> WHAT IS BEING ASKED: Exclude the pictures and repeat all of the data exactly.

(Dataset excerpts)
+---+
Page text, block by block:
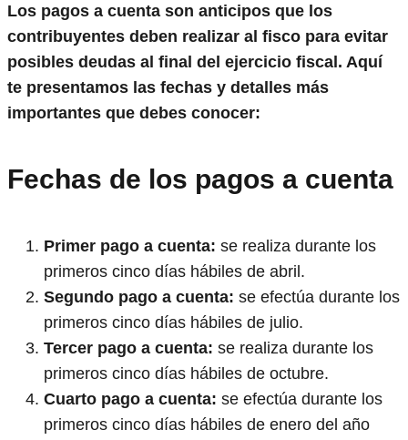
Los pagos a cuenta son anticipos que los
contribuyentes deben realizar al fisco para evitar
posibles deudas al final del ejercicio fiscal. Aquí
te presentamos las fechas y detalles más
importantes que debes conocer:
Fechas de los pagos a cuenta
Primer pago a cuenta: se realiza durante los
primeros cinco días hábiles de abril.
Segundo pago a cuenta: se efectúa durante los
primeros cinco días hábiles de julio.
Tercer pago a cuenta: se realiza durante los
primeros cinco días hábiles de octubre.
Cuarto pago a cuenta: se efectúa durante los
primeros cinco días hábiles de enero del año
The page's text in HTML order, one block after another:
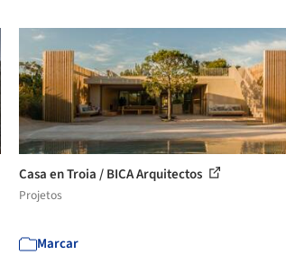
Casa en Troia / BICA Arquitectos
Projetos
Marcar
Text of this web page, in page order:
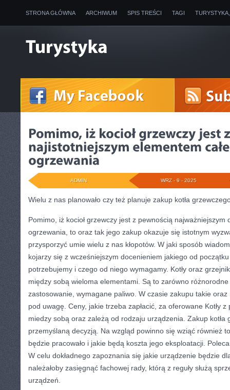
+---+
> PROBLEM SOLUTION:
Page text, block by block:
Los pagos a cuenta son anticipos que los
contribuyentes deben realizar al fisco para evitar
posibles deudas al final del ejercicio fiscal. Aquí
te presentamos las fechas y detalles más
importantes que debes conocer:
Fechas de los pagos a cuenta
Primer pago a cuenta: se realiza durante los
primeros cinco días hábiles de abril.
Segundo pago a cuenta: se efectúa durante los
primeros cinco días hábiles de julio.
Tercer pago a cuenta: se realiza durante los
primeros cinco días hábiles de octubre.
Cuarto pago a cuenta: se efectúa durante los
primeros cinco días hábiles de enero del año
The page's text in HTML order, one block after another:
Casa en Troia / BICA Arquitectos
Projetos
Marcar
Text of this web page, in page order:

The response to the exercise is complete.